GPTScrape is a tool for scraping web content and converting it into structured JSON using NLP and LLM models. It uses spaCy for natural language processing and GPT4All for text-to-JSON conversion.
First, ensure you have the necessary Python packages installed. Use the requirements.txt
file provided in the repository.
pip install -r requirements.txt
The application uses the nb_core_news_lg (Norwegian Bokmål) spaCy model by default. Download it with the following command:
python -m spacy download nb_core_news_lg
You might want to adjust settings in the config.ini file.
Run the main script to start the GPTScrape application:
python main.py
- URL: Enter the URL of the web page you want to scrape.
- Input: Provide the text input or description that you want to use for scraping.
- Scrape Button: Click this button to start the scraping process.

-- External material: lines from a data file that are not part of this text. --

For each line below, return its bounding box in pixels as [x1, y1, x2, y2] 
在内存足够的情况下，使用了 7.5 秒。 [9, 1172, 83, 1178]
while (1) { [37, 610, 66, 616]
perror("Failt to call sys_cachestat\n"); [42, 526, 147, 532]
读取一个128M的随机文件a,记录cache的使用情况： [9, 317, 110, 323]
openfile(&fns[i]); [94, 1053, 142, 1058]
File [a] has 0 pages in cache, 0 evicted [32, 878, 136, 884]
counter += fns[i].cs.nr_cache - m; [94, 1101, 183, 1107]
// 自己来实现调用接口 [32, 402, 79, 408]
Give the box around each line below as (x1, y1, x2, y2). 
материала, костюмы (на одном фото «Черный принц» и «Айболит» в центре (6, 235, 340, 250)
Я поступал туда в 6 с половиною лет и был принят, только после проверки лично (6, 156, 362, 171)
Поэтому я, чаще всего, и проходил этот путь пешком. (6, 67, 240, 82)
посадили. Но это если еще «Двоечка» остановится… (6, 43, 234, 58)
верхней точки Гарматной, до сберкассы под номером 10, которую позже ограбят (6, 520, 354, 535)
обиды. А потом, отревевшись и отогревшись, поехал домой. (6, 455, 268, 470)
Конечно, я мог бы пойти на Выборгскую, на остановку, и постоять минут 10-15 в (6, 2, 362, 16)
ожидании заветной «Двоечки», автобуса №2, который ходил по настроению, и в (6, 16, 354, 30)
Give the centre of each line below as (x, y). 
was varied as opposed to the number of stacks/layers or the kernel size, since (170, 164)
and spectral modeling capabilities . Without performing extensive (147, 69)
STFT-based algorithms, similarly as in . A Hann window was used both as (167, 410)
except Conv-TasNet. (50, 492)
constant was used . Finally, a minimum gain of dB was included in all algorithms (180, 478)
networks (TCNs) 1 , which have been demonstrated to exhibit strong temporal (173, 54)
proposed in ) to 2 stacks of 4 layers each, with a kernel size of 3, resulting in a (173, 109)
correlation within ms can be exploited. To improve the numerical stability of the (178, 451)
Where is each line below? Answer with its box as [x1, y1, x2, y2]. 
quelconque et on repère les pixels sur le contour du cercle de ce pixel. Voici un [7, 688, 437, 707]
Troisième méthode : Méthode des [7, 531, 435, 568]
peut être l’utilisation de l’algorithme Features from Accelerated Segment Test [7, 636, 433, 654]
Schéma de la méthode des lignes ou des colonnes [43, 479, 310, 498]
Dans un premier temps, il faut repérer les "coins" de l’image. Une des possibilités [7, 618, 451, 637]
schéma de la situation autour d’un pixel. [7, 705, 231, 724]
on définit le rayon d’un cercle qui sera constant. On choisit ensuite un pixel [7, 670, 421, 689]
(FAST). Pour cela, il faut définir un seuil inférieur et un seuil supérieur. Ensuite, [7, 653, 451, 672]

For now the application will navigate to the provided URL, locate the body of the page, and use the text input to find the best matching element, then create a query selector based on it to match other elements of the same structure. It will then process these elements' text using GPT4All and prompt it to get a structured JSON output.
- Dependencies: Make sure all dependencies in requirements.txt are installed. If you encounter issues, consider creating a virtual environment.
- Model Download: Ensure that the spaCy model download completes successfully. GPT4All model should get downloaded automatically.
If you want to contribute to the project, please fork the repository and create a pull request with your changes.
This project is licensed under the MIT License. See the LICENSE file for details.